But I like that sense of being true to what most deeply impels me, compels me, inside. Fulminate as he will, the Pope can’t convince me that this is not conscience, this impulsion to truth, freedom, love. Perhaps my problem is that I’m too conscious . . . . .

Friday, February 27, 2009

Doughton State Park, Blue Ridge Parkway, North Carolina 19.8.95: Loping Doe, Night-Rising Mist

On the Blue Ridge, at Doughton State Park. Steve and I arrived here yesterday. I’m now sitting on a porch overlooking a field where I watched a deer slowly lope along a stand of trees yesterday, after the first rain we’ve seen in ages.
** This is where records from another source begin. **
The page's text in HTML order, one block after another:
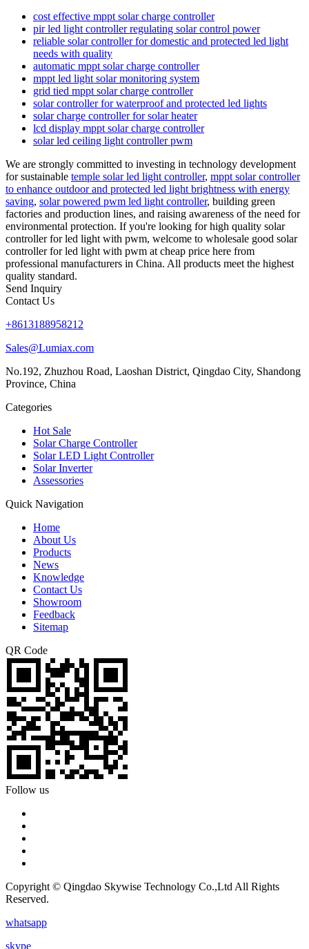
cost effective mppt solar charge controller
pir led light controller regulating solar control power
reliable solar controller for domestic and protected led light
needs with quality
automatic mppt solar charge controller
mppt led light solar monitoring system
grid tied mppt solar charge controller
solar controller for waterproof and protected led lights
solar charge controller for solar heater
lcd display mppt solar charge controller
solar led ceiling light controller pwm
We are strongly committed to investing in technology development
for sustainable temple solar led light controller, mppt solar controller
to enhance outdoor and protected led light brightness with energy
saving, solar powered pwm led light controller, building green
factories and production lines, and raising awareness of the need for
environmental protection. If you're looking for high quality solar
controller for led light with pwm, welcome to wholesale good solar
controller for led light with pwm at cheap price here from
professional manufacturers in China. All products meet the highest
quality standard.
Send Inquiry
Contact Us
+8613188958212
Sales@Lumiax.com
No.192, Zhuzhou Road, Laoshan District, Qingdao City, Shandong
Province, China
Categories
Hot Sale
Solar Charge Controller
Solar LED Light Controller
Solar Inverter
Assessories
Quick Navigation
Home
About Us
Products
News
Knowledge
Contact Us
Showroom
Feedback
Sitemap
QR Code
Follow us
Copyright © Qingdao Skywise Technology Co.,Ltd All Rights
Reserved.
whatsapp
skype
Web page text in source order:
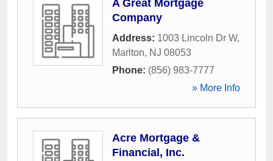
A Great Mortgage
Company
Address: 1003 Lincoln Dr W,
Marlton, NJ 08053
Phone: (856) 983-7777
» More Info
Acre Mortgage &
Financial, Inc.
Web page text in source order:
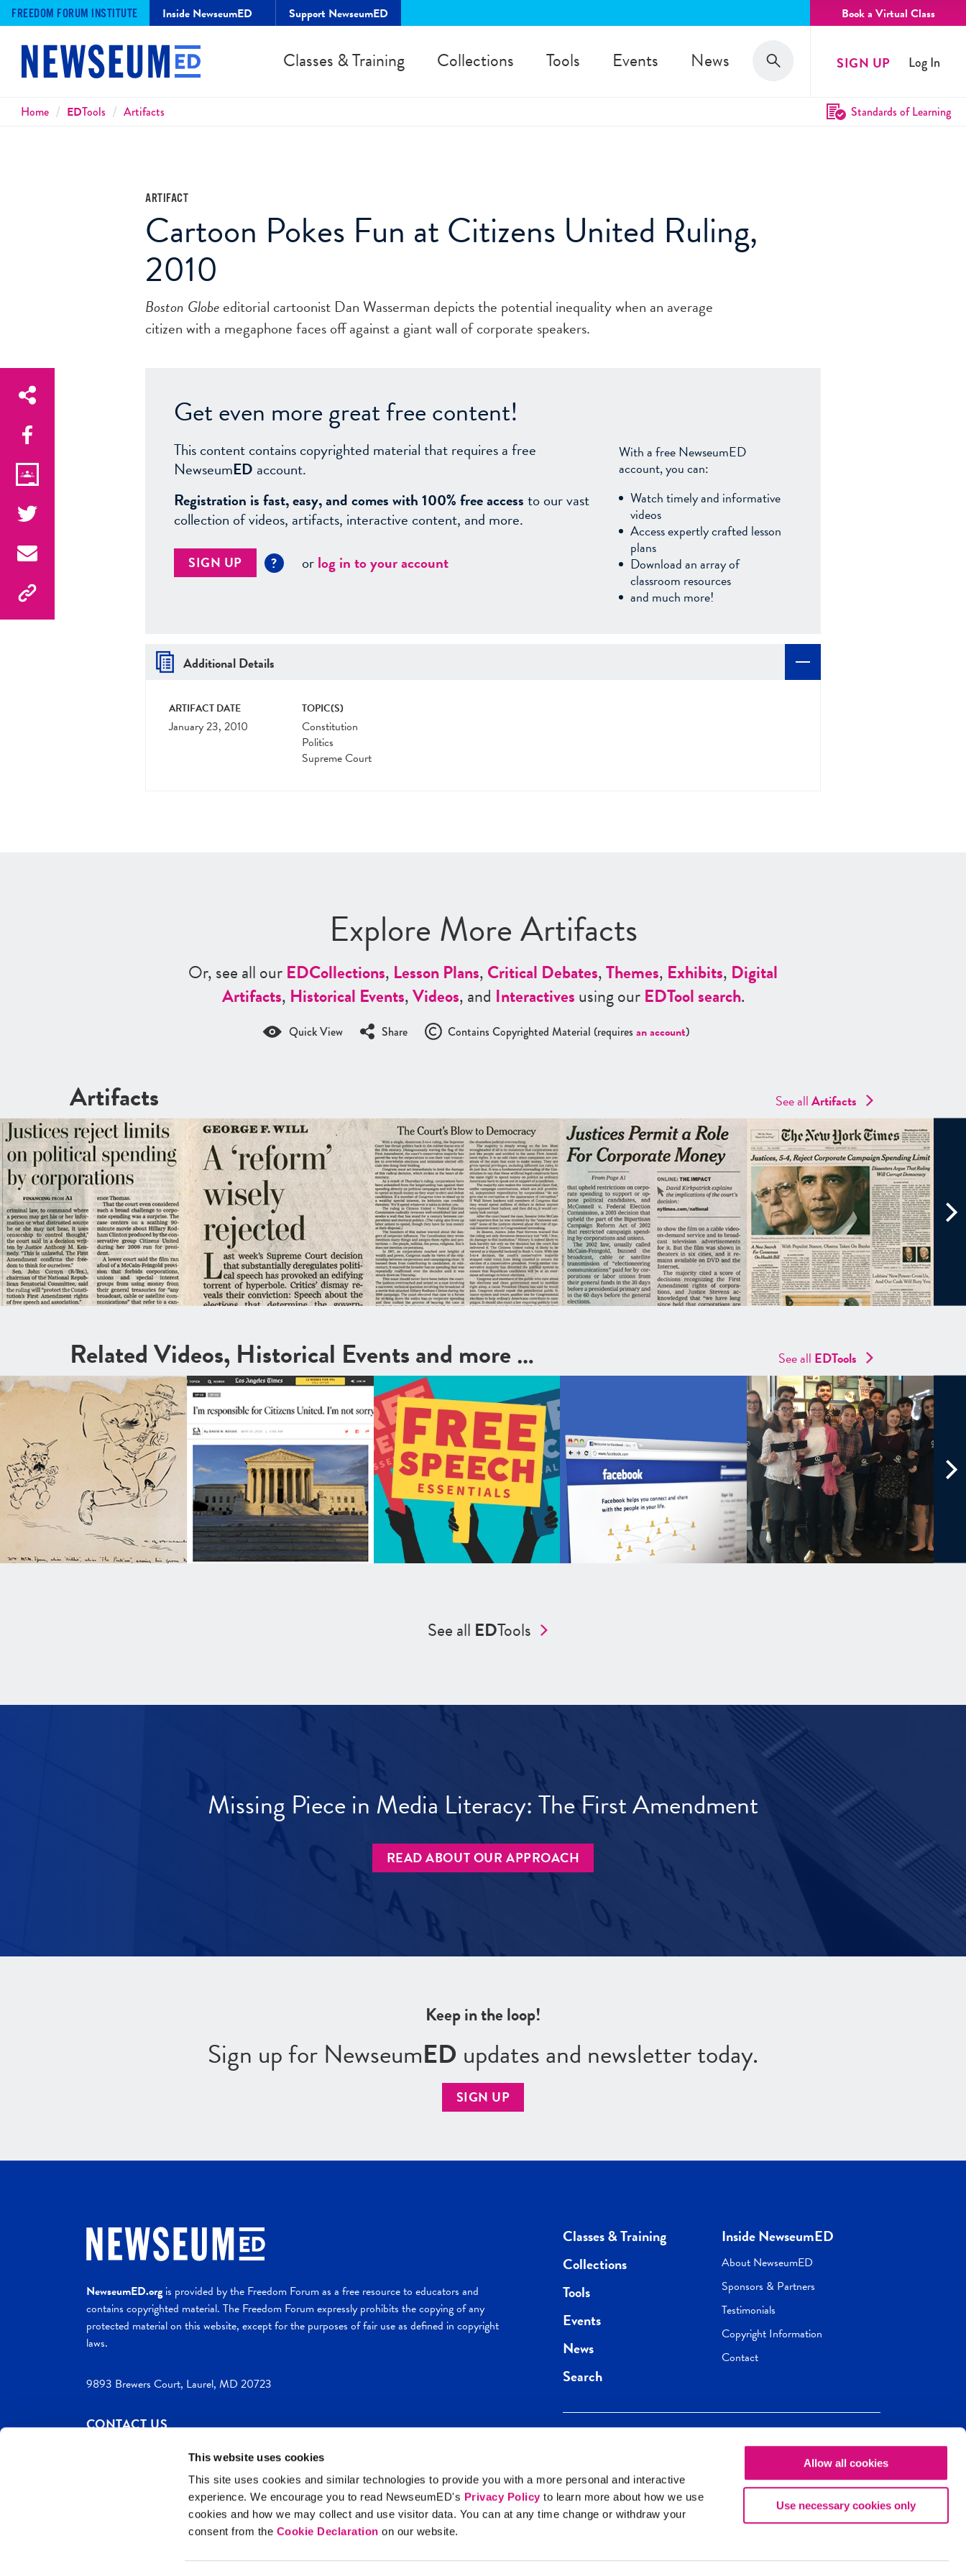
This website uses cookies
This site uses cookies and similar technologies to provide you with a more personal and interactive
experience. We encourage you to read NewseumED's Privacy Policy to learn more about how we use
cookies and how we may collect and use visitor data. You can at any time change or withdraw your
consent from the Cookie Declaration on our website.
Allow all cookies
Use necessary cookies only
FREEDOM FORUM INSTITUTE Inside NewseumED Support NewseumED Book a Virtual Class
Classes & Training Collections Tools Events News Search
Search SIGN UP Log In
Breadcrumbs
Home EDTools Artifacts Standards of Learning
ARTIFACT
Cartoon Pokes Fun at Citizens United Ruling,
2010
Boston Globeeditorial cartoonist Dan Wasserman depicts the potential inequality when an average
citizen with a megaphone faces off against a giant wall of corporate speakers.
Get even more great free content!
This content contains copyrighted material that requires a free
NewseumED account.
Registration is fast, easy, and comes with 100% free accessto our vast
collection of videos, artifacts, interactive content, and more.
SIGN UP ? orlog in to your account
With a free NewseumED
account, you can:
Watch timely and informative
videos
Access expertly crafted lesson
plans
Download an array of
classroom resources
and much more!
Additional Details
ARTIFACT DATE
January 23, 2010
TOPIC(S)
Constitution
Politics
Supreme Court
Explore More Artifacts
Or, see all ourEDCollections, Lesson Plans,Critical Debates,Themes, Exhibits, Digital
Artifacts, Historical Events,Videos, and Interactivesusing ourEDTool search.
Quick View Share Contains Copyrighted Material (requires an account)
Artifacts See allArtifacts
Related Videos, Historical Events and more … See all EDTools
See all EDTools
Missing Piece in Media Literacy: The First Amendment
READ ABOUT OUR APPROACH
Keep in the loop!
Sign up for NewseumED updates and newsletter today.
SIGN UP
NewseumED.orgis provided by the Freedom Forum as a free resource to educators and
contains copyrighted material. The Freedom Forum expressly prohibits the copying of any
protected material on this website, except for the purposes of fair use as defined in copyright
laws.
9893 Brewers Court, Laurel, MD 20723
CONTACT US
Site Help Privacy Policy
Classes & Training
Collections
Tools
Events
News
Search
Inside NewseumED
About NewseumED
Sponsors & Partners
Testimonials
Copyright Information
Contact
Get the best of NewseumED
direct to your inbox.
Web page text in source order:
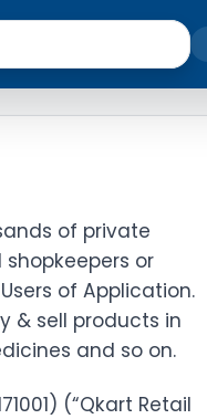
of private
or
of Application.
& sell products in
and so on.
(“Qkart Retail
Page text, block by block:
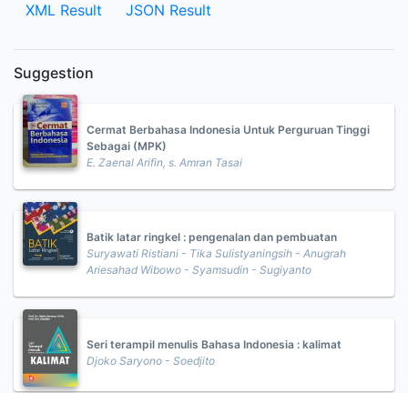
XML Result JSON Result
Suggestion
Cermat Berbahasa Indonesia Untuk Perguruan Tinggi
Sebagai (MPK)
E. Zaenal Arifin, s. Amran Tasai
Batik latar ringkel : pengenalan dan pembuatan
Suryawati Ristiani - Tika Sulistyaningsih - Anugrah
Ariesahad Wibowo - Syamsudin - Sugiyanto
Seri terampil menulis Bahasa Indonesia : kalimat
Djoko Saryono - Soedjito
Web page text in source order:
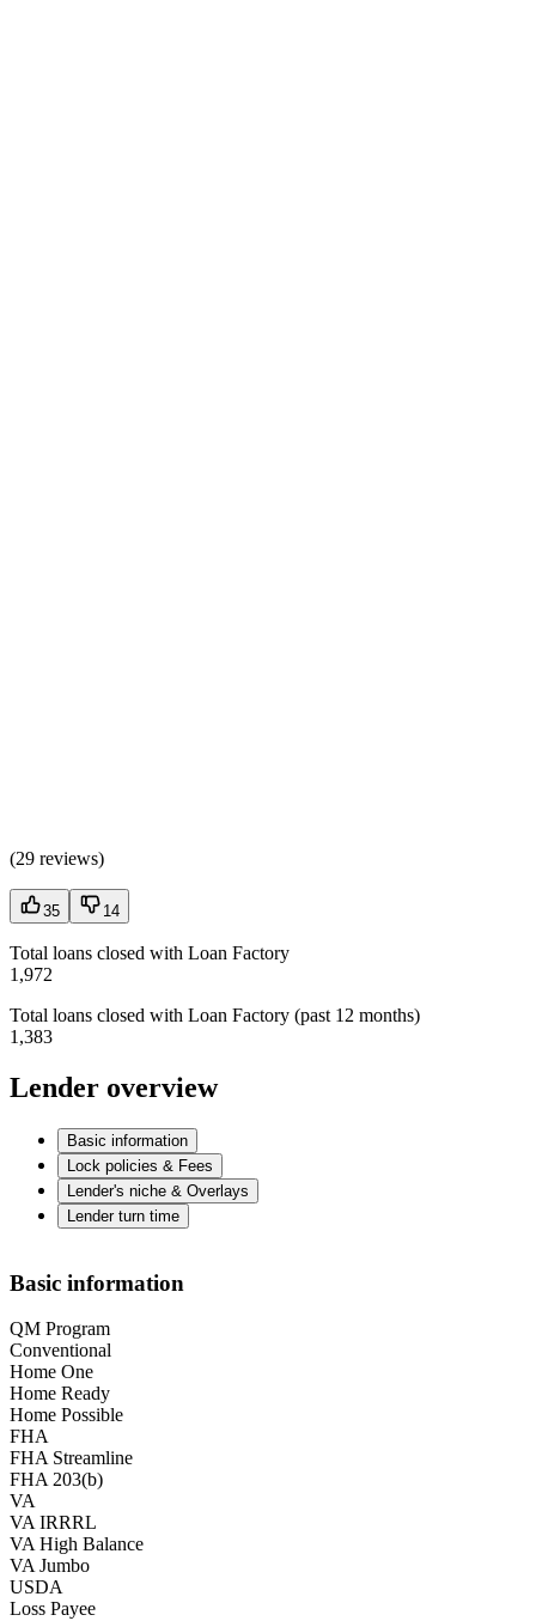
(29 reviews)
35 14
Total loans closed with Loan Factory
1,972
Total loans closed with Loan Factory (past 12 months)
1,383
Lender overview
Basic information
Lock policies & Fees
Lender's niche & Overlays
Lender turn time
Basic information
QM Program
Conventional
Home One
Home Ready
Home Possible
FHA
FHA Streamline
FHA 203(b)
VA
VA IRRRL
VA High Balance
VA Jumbo
USDA
Loss Payee

The land lies pretty. The field’s full of dried grass, with clumps of trees I can’t see at a distance—some apparently laurel, because the clumps are wide and round, rather than high. As the field slopes down, a twisted sole pine and another small tree, then a large thicket of trees where the field meets the descent of a hill, and where a stream must run, because I saw mist rising in this low land as night fell.

It was there, in a bend the field makes as it goes past the thicket around the stream, that I saw the doe run last evening.

Something about the lay of this land—sloping field, overgrown bottom land, the wind-bare hilltop behind it all, with its patches of purple-lichened rock and brown sedge—is profoundly restful for me. It’s just so right: everything works together, does what it’s supposed to do. There’s a harmony in which the land itself seems to delight.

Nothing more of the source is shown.